Let’s run a simulation to see how the accuracy of the TOST procedure for detecting when two samples come from the same population. We’ll use the standard normal $$Z \sim \mathcal{N}(0,1)$$ as the population, and run ttost_ind for different choices of sesoi and sample sizes n=m.

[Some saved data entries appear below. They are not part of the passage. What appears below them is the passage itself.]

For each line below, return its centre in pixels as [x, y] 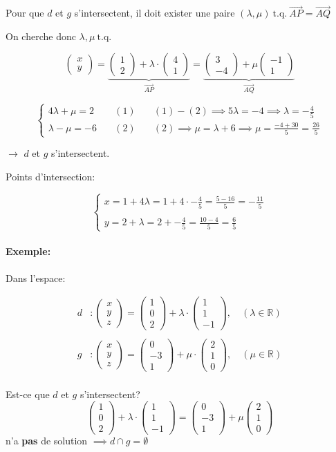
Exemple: [28, 251]
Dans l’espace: [36, 277]
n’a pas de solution [47, 441]
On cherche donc [41, 36]
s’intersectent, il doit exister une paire [155, 13]
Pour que [25, 13]
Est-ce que [28, 394]
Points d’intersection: [50, 177]
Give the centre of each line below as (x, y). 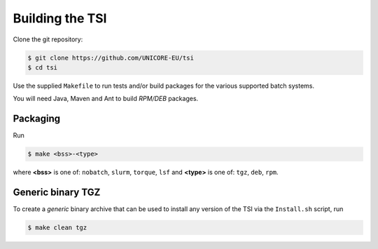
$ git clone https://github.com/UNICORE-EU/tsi (111, 58)
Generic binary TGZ (57, 192)
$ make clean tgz (57, 228)
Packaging (37, 119)
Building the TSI (60, 18)
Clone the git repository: (48, 39)
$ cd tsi (43, 67)
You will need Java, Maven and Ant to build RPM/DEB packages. (106, 99)

def one_equiv_test(mu, sigma, n, m, sesoi):
"""
Run TOST on two samples from the same population.
"""
# two identical populations
muX, sigmaX = mu, sigma
muY, sigmaY = mu, sigma
rvX = norm(muX, sigmaX)
rvY = norm(muY, sigmaY)

# generate a random samples
xs = rvX.rvs(n)
ys = rvY.rvs(m)

# run TOST
p, _, _ = ttost_ind(xs, ys, low=-sesoi, upp=sesoi, usevar='unequal')
return p

def replicate_many_equiv_tests(mu, sigma, n, m, sesoi, N=1000, cutoff=0.05):
pvals = np.empty(N)
for i in range(N):
pval = one_equiv_test(mu=mu, sigma=sigma, n=n, m=m, sesoi=sesoi)
pvals[i] = pval
prop = sum(pvals < cutoff) / len(pvals)
return prop

SIMULATE = False  # don't need to re-run simulation every time

if SIMULATE:
np.random.seed(33)
sesois = np.arange(0.2, 1.5, 0.1)
ns = [20, 30, 40, 60, 100]
results = pd.DataFrame(columns=["sesoi", "n", "prop"])
for i, (sesoi, n) in enumerate(product(sesois, ns)):
print(f"{i} running replicate_many_equiv_tests for {sesoi=} and {n=}")
prop = replicate_many_equiv_tests(mu=0, sigma=1, n=n, m=n, sesoi=sesoi)
results.loc[i] = [sesoi, n, prop]
else:
results = pd.DataFrame.from_records(
[  (0.2,  20., 0.   ), (0.2,  30., 0.   ), (0.2,  40., 0.   ),
(0.2,  60., 0.   ), (0.2, 100., 0.   ), (0.3,  20., 0.   ),
(0.3,  30., 0.   ), (0.3,  40., 0.   ), (0.3,  60., 0.025),
(0.3, 100., 0.384), (0.4,  20., 0.001), (0.4,  30., 0.012),
(0.4,  40., 0.115), (0.4,  60., 0.411), (0.4, 100., 0.747),
(0.5,  20., 0.035), (0.5,  30., 0.203), (0.5,  40., 0.412),
(0.5,  60., 0.723), (0.5, 100., 0.932), (0.6,  20., 0.186),
(0.6,  30., 0.497), (0.6,  40., 0.704), (0.6,  60., 0.898),
(0.6, 100., 0.992), (0.7,  20., 0.395), (0.7,  30., 0.708),
(0.7,  40., 0.865), (0.7,  60., 0.971), (0.7, 100., 0.996),
(0.8,  20., 0.606), (0.8,  30., 0.862), (0.8,  40., 0.94 ),
(0.8,  60., 0.993), (0.8, 100., 1.   ), (0.9,  20., 0.761),
(0.9,  30., 0.937), (0.9,  40., 0.975), (0.9,  60., 0.998),
(0.9, 100., 1.   ), (1. ,  20., 0.853), (1. ,  30., 0.968),
(1. ,  40., 0.998), (1. ,  60., 1.   ), (1. , 100., 1.   ),
(1.1,  20., 0.927), (1.1,  30., 0.991), (1.1,  40., 0.999),
(1.1,  60., 1.   ), (1.1, 100., 1.   ), (1.2,  20., 0.971),
(1.2,  30., 0.998), (1.2,  40., 1.   ), (1.2,  60., 1.   ),
(1.2, 100., 1.   ), (1.3,  20., 0.982), (1.3,  30., 0.999),
(1.3,  40., 1.   ), (1.3,  60., 1.   ), (1.3, 100., 1.   ),
(1.4,  20., 0.992), (1.4,  30., 1.   ), (1.4,  40., 1.   ),
(1.4,  60., 1.   ), (1.4, 100., 1.   ) ],
columns=["sesoi", "n", "prop"]
)


## TOST sensitivity results#

ax = sns.lineplot(x=results["sesoi"], y=results["prop"], hue=results["n"])
ax.set_title("Proportion of TOST tests that correctly reject H0 \n for two samples of size n from a standard normal")
ax.set_ylabel("Proportion of TOST results with p < 0.05");


The above graph shows that, for $$n=30$$ we need to use sesoi of around 0.7 standard deviations if we want TOST to have 80% power at detecting the equivalence.

For $$n=20$$ we need sesoi to be 1 standard deviation if we want 80% power.